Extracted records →
□ □ □
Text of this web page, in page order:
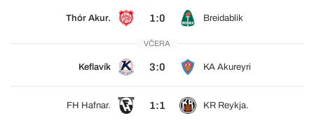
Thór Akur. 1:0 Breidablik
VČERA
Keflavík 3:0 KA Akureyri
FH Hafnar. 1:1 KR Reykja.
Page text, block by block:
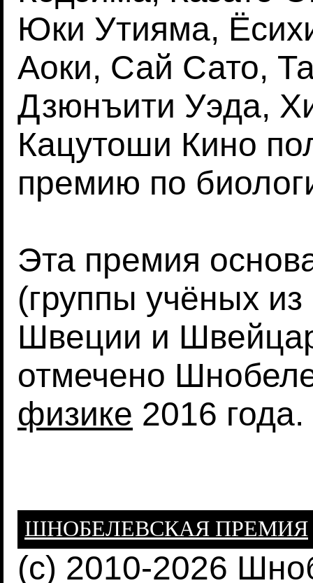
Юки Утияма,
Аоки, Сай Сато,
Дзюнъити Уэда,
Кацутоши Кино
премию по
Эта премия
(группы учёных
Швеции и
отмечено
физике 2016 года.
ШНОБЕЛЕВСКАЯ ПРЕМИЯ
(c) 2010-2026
□ □ □
Exercise aim → In the copy, include every record exactly and no pictures.

Exercise result →
Text of this web page, in page order:
Thór Akur. 1:0 Breidablik
VČERA
Keflavík 3:0 KA Akureyri
FH Hafnar. 1:1 KR Reykja.
Page text, block by block:
Юки Утияма,
Аоки, Сай Сато,
Дзюнъити Уэда,
Кацутоши Кино
премию по
Эта премия
(группы учёных
Швеции и
отмечено
физике 2016 года.
ШНОБЕЛЕВСКАЯ ПРЕМИЯ
(c) 2010-2026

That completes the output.